*ABOUT THIS TASK*:
Only one span of the listing below is wanted: the lines from the one with "You can’t rush" through the one with "Water Meters", reproduced exactly, both ends kept.
══ DATA FOR REVIEW ══
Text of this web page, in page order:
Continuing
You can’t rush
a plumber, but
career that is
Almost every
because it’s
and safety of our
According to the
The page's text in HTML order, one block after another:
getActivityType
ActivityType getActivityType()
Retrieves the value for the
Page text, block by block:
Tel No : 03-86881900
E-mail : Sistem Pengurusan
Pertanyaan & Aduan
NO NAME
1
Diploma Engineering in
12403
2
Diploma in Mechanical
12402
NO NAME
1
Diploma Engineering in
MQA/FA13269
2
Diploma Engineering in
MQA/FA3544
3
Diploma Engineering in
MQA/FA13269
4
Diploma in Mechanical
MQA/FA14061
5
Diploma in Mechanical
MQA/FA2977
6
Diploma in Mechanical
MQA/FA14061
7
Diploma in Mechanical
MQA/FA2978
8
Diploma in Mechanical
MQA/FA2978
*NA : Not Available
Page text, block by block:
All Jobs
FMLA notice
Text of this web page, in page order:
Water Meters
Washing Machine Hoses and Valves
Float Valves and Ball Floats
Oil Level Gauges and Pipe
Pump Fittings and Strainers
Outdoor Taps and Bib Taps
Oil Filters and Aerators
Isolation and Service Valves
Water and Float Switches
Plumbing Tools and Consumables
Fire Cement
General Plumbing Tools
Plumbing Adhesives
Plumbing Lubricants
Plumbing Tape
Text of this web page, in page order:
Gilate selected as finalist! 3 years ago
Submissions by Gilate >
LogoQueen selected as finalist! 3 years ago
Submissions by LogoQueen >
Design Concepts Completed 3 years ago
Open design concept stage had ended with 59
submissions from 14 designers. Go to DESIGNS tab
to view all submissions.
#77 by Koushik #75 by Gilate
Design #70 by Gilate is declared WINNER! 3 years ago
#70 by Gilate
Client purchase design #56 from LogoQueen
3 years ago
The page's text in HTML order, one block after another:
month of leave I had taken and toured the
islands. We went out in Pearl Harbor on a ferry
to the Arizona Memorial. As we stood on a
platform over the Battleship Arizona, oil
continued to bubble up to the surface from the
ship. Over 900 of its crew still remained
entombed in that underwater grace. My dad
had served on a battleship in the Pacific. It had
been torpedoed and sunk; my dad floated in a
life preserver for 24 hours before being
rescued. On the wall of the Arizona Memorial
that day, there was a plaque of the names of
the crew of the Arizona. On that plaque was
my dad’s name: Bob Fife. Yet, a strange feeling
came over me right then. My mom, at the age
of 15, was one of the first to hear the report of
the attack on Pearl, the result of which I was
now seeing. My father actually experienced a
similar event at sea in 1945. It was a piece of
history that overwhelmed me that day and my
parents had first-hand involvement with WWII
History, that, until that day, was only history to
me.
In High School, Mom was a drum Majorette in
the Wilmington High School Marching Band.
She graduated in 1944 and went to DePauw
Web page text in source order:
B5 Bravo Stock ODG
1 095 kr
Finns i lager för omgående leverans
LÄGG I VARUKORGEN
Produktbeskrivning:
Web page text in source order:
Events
═══
*ANSWER SPACE*:
You can’t rush
a plumber, but
career that is
Almost every
because it’s
and safety of our
According to the
The page's text in HTML order, one block after another:
getActivityType
ActivityType getActivityType()
Retrieves the value for the
Page text, block by block:
Tel No : 03-86881900
E-mail : Sistem Pengurusan
Pertanyaan & Aduan
NO NAME
1
Diploma Engineering in
12403
2
Diploma in Mechanical
12402
NO NAME
1
Diploma Engineering in
MQA/FA13269
2
Diploma Engineering in
MQA/FA3544
3
Diploma Engineering in
MQA/FA13269
4
Diploma in Mechanical
MQA/FA14061
5
Diploma in Mechanical
MQA/FA2977
6
Diploma in Mechanical
MQA/FA14061
7
Diploma in Mechanical
MQA/FA2978
8
Diploma in Mechanical
MQA/FA2978
*NA : Not Available
Page text, block by block:
All Jobs
FMLA notice
Text of this web page, in page order:
Water Meters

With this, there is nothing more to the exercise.